Here’s what the Romans did for us, Court of Appeal explains


Bas-relief of Gaius from the chamber of the US House of Representatives

The Court of Appeal has gone back to a Roman legal scholar from AD 161 to help determine who owned fish in a lake in Lancashire after it was sold.

Lord Justice Peter Jackson noted that English law concerning wild animals has its origins in statements of civil law that contrast captivity with natural liberty.

The court quoted the Second Commentary, written by Gaius, which said: “Wild beasts, birds, and fishes, as soon as they are captured, become, by natural law, the property of the captor, but only continue such so long as they continue in his power.”

This was, essentially, the decision that the Court of Appeal reached.

The court noted that Emperor Justinian came to a similar conclusion in his Book of Things (AD 535); he was responsible for a rewriting of Roman law that underpins much of modern civil law.

In Borwick Development Solutions Ltd v Clear Water Fisheries Ltd [2020] EWCA Civ 578, the former owner of Borwick Lakes, located next to the M6 motorway near Carnforth, said the defendant owner should not operate a business using £1.2m worth of carp and other fish that it had introduced to the lakes and still owned.

The defendant argued that the former owner no longer held any right to the fish in the land and lakes, which had been formed in holes left following the construction of the M6.

The High Court found in favour of the claimant last year, but last month the Court of Appeal overturned the decision, ruling that the company did not own the fish once the land had been sold and the fish were no longer within its control.

Sir Timothy Lloyd noted that this might be seen as an “unsatisfactory result”, given the money spent by BDS on acquiring and maintaining the fish, but he noted that it was entitled to take any of the fish before the sale.

Peter Jackson LJ added: “Given its investment in the fishery, that is indeed a hard result for BDS, but it is not a consequence of the law relating to wild animals but of the circumstances in which its land came to be sold by receivers.

“Had there been a normal commercial sale, BDS could have demanded payment for the fish, as indeed it did in the negotiations with CWF before matters were taken out of its hands. But with the sale, possession of the fish was lost and its qualified property rights came to an end.”

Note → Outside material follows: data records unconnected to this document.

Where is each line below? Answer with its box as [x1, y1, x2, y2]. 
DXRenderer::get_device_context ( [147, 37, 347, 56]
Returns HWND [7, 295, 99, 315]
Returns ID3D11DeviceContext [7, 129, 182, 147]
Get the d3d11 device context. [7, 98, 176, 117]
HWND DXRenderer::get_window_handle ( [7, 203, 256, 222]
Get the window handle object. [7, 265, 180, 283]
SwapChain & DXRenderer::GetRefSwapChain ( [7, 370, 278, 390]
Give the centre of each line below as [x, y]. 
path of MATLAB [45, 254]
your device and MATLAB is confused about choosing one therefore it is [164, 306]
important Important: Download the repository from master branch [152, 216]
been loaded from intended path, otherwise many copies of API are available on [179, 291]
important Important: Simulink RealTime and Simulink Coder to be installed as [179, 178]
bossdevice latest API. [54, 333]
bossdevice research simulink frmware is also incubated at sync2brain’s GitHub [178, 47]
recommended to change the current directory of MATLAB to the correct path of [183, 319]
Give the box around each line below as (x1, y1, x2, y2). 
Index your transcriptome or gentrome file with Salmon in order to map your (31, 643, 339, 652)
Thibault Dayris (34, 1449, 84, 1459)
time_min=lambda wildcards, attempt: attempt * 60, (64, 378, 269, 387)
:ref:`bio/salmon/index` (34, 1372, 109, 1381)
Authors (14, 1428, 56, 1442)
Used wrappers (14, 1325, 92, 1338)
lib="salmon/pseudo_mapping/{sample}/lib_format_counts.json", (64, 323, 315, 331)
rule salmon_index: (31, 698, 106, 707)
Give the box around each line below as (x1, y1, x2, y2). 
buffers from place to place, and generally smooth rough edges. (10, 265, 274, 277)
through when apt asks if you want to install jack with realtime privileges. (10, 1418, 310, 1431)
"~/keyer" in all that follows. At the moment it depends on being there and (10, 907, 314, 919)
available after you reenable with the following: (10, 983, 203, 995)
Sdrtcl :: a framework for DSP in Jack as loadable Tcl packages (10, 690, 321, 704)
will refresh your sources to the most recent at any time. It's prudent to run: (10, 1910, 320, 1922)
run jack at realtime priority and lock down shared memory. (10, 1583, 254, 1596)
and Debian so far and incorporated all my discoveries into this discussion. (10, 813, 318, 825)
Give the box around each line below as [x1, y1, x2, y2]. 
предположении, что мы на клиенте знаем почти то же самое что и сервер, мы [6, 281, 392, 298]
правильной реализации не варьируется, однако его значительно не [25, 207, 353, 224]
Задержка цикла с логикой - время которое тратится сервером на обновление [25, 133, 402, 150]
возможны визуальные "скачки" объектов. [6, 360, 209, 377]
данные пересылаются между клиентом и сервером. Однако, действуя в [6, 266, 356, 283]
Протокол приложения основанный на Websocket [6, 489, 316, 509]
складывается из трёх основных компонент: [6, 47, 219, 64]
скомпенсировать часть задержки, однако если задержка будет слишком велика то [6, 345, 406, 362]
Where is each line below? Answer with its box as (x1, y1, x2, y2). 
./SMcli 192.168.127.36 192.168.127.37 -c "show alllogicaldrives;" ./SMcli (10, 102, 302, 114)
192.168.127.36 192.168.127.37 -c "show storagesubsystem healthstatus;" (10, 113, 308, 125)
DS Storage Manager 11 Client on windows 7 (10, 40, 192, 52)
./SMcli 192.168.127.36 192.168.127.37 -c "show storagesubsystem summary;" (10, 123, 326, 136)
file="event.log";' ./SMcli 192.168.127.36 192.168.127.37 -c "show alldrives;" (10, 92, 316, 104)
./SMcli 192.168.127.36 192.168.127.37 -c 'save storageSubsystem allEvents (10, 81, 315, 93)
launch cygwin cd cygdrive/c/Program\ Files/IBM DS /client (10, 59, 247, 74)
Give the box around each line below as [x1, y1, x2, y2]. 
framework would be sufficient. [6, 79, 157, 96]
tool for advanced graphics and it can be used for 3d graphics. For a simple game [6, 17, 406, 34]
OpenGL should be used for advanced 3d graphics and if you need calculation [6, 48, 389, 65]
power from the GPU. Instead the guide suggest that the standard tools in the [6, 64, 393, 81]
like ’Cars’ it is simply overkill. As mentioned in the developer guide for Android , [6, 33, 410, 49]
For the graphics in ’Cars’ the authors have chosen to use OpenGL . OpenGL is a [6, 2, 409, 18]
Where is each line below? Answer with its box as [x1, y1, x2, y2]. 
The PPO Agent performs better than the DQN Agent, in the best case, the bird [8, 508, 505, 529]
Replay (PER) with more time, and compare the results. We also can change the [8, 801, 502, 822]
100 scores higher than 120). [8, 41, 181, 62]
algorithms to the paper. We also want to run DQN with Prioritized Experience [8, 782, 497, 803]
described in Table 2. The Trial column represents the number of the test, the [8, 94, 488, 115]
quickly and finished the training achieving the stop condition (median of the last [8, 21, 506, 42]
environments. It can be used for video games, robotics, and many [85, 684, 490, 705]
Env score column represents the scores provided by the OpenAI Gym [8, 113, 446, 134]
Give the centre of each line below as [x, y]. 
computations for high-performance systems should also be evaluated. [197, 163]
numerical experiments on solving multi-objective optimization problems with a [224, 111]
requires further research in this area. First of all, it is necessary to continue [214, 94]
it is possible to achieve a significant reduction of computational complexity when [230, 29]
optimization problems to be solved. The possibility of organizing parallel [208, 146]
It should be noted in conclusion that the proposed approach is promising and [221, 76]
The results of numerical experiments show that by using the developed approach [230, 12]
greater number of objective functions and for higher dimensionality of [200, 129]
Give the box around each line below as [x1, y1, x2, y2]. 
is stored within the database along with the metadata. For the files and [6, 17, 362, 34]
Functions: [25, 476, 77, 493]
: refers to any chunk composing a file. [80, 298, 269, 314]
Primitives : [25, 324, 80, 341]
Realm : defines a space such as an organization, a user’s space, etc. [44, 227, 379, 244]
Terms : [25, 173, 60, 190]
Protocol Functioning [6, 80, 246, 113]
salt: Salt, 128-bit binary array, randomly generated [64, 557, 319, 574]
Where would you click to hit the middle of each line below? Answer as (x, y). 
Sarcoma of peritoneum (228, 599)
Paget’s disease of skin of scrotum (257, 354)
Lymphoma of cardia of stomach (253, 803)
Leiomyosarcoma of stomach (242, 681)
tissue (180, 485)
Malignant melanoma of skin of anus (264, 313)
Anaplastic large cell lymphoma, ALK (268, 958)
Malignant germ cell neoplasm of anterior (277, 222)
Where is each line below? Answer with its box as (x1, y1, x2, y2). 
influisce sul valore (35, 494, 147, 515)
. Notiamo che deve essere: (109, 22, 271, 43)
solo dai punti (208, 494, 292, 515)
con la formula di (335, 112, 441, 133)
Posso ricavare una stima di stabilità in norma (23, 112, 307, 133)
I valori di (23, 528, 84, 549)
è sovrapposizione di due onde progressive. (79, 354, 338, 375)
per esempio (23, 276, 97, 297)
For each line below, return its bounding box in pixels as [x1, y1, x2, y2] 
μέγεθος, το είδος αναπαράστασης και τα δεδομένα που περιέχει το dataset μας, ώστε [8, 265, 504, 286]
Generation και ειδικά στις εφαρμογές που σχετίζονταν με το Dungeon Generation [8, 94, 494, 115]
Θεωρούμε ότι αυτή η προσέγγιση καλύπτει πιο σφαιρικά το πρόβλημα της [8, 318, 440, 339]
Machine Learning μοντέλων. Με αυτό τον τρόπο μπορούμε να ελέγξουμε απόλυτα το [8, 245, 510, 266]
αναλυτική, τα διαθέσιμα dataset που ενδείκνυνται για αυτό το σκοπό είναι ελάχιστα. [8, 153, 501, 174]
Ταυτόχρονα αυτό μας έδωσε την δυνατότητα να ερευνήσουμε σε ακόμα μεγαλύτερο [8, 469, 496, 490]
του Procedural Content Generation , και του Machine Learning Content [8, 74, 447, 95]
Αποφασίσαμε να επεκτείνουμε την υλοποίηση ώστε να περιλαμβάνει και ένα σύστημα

David Bushell, consultant solicitor at Merseyside firm Brown Turner Ross, which acted for the defendant, said: “When a business falls into difficult times and is in the hands of a receiver, the transaction to purchase the land will include, in this case, fish, but may include other animals classed as wild that inhabit that land unless otherwise arranged.

“My client bought the land complete with the fish and we are happy that the court has now ruled in this matter.”

The case saw several other old – if not quite Roman – authorities cited, such as Hugo Grotius’s statements in respect of hunted wild beasts in his 1625 book On the Law of War and Peace, which Peter Jackson LJ said “shows that the classical legal scholars and philosophers were not unanimous on the question of the degree of control necessary for the acquisition of qualified rights”.




    Readers Comments

  • David Barton says:

    Fascinating article thank you. What would happen then if a lease of a fishery comes to an end and the tenant has not removed the fish. Would the freeholder then become the new owner of the fish?